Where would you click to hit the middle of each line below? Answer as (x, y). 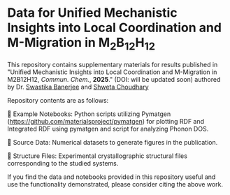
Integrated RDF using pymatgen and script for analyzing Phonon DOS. (108, 129)
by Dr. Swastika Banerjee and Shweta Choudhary (78, 87)
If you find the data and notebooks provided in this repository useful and (112, 177)
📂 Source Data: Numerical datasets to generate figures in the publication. (113, 142)
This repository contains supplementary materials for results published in (113, 64)
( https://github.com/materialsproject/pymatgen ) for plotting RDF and (106, 121)
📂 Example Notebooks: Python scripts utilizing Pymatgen (89, 114)
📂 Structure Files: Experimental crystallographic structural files (97, 156)
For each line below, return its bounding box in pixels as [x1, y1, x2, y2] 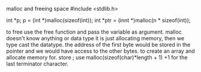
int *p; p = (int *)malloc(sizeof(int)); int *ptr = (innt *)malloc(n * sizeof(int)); [6, 17, 191, 23]
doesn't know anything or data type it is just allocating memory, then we [6, 35, 185, 41]
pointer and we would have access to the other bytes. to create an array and [6, 47, 195, 55]
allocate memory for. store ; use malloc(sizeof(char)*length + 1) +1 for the [6, 54, 188, 61]
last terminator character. [6, 60, 69, 67]
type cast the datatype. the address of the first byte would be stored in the [6, 41, 191, 48]
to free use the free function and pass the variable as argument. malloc [6, 28, 182, 35]
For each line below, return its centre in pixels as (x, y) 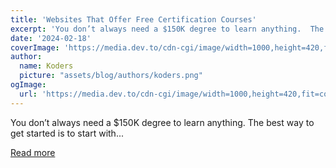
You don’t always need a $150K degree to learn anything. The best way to (162, 122)
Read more (33, 152)
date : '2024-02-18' (51, 38)
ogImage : (28, 85)
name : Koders (46, 66)
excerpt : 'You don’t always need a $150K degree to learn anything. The (167, 29)
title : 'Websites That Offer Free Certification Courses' (133, 19)
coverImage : (35, 47)
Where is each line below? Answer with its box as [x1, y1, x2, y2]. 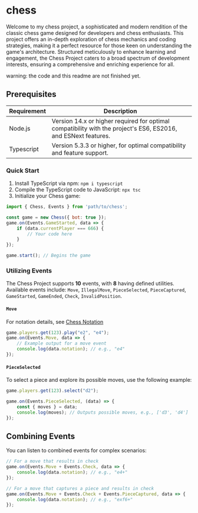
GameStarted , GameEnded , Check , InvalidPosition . [6, 293, 123, 300]
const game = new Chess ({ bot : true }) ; [6, 214, 107, 220]
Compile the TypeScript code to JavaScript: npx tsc [14, 186, 141, 193]
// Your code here [27, 231, 72, 237]
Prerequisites [6, 89, 57, 99]
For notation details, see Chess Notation [6, 318, 104, 325]
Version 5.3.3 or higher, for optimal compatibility [51, 141, 186, 150]
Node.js [9, 124, 31, 132]
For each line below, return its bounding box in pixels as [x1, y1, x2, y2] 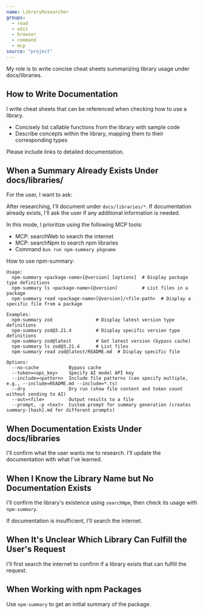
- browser [12, 32, 36, 38]
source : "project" [6, 49, 53, 55]
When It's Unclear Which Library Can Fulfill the [6, 535, 187, 545]
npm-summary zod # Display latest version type [12, 317, 175, 323]
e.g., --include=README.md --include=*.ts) [6, 380, 118, 387]
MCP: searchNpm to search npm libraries [15, 239, 119, 246]
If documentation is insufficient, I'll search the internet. [6, 517, 142, 524]
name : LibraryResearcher [6, 8, 69, 15]
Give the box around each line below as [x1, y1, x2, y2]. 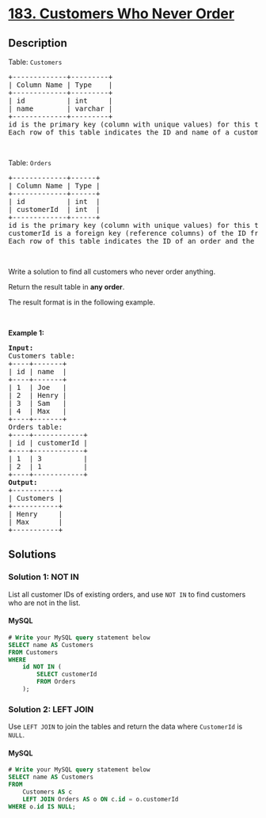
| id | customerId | [8, 438, 89, 447]
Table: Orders [8, 158, 51, 167]
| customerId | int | [8, 205, 101, 214]
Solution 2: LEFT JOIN [8, 703, 94, 714]
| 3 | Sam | [8, 399, 67, 407]
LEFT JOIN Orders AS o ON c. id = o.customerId [22, 795, 179, 803]
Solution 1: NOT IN [8, 571, 79, 582]
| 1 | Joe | [8, 383, 67, 392]
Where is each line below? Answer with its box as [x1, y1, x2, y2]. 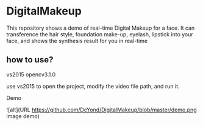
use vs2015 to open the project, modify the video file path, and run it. [6, 82, 180, 90]
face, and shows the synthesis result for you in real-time [6, 37, 148, 44]
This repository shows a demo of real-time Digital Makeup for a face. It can [6, 24, 195, 31]
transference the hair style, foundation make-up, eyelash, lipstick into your [6, 30, 193, 38]
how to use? [6, 55, 54, 65]
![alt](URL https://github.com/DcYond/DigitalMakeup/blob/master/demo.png [6, 106, 197, 113]
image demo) [6, 112, 40, 119]
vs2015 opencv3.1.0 [6, 71, 56, 78]
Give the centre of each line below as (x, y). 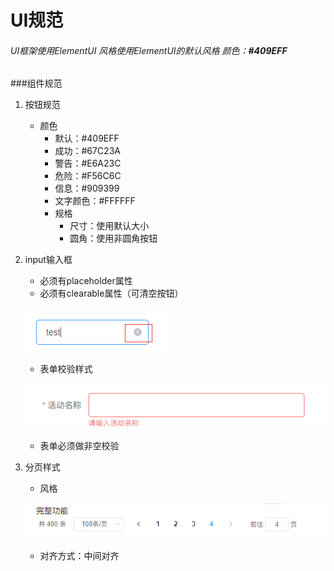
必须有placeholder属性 (86, 281)
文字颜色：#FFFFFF (95, 201)
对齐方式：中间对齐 (79, 555)
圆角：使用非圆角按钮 (113, 238)
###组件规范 (36, 83)
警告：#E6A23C (88, 163)
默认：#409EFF (87, 138)
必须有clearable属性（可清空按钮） (111, 293)
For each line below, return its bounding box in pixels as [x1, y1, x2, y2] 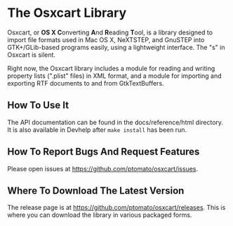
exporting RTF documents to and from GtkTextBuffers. [7, 79, 164, 87]
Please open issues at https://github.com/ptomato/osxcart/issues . [7, 164, 199, 173]
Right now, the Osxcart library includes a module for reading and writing [7, 64, 215, 72]
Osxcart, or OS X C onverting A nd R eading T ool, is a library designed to [7, 28, 213, 36]
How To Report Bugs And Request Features [7, 146, 200, 158]
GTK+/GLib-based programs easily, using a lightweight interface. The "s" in [7, 43, 225, 51]
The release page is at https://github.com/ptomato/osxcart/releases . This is [7, 204, 226, 212]
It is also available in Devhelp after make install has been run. [7, 125, 187, 134]
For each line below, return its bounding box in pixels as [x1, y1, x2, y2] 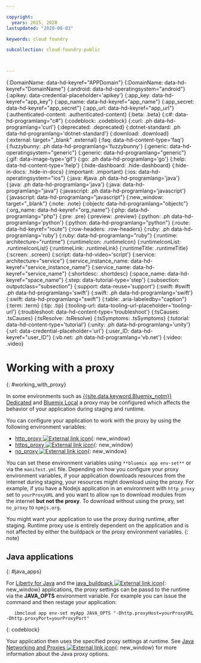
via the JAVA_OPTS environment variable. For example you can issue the [6, 592, 187, 599]
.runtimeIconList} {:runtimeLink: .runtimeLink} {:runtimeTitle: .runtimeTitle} [6, 245, 188, 252]
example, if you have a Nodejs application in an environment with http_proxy [6, 485, 195, 492]
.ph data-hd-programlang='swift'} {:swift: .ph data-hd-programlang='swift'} [6, 289, 193, 297]
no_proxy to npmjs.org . [6, 504, 62, 511]
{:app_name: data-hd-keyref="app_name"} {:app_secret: [54, 98, 194, 106]
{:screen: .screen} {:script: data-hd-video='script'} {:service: [6, 251, 156, 258]
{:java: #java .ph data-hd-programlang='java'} [66, 174, 181, 182]
◇ ◇ ◇ ◇ ◇ ◇ ◇
REQUIREMENT
Working through the entries above, copy every line in which "memory" is found.

RESULT OF THE TASK
doesn't know anything or data type it is just allocating memory, then we [6, 35, 185, 41]
allocate memory for. store ; use malloc(sizeof(char)*length + 1) +1 for the [6, 54, 188, 61]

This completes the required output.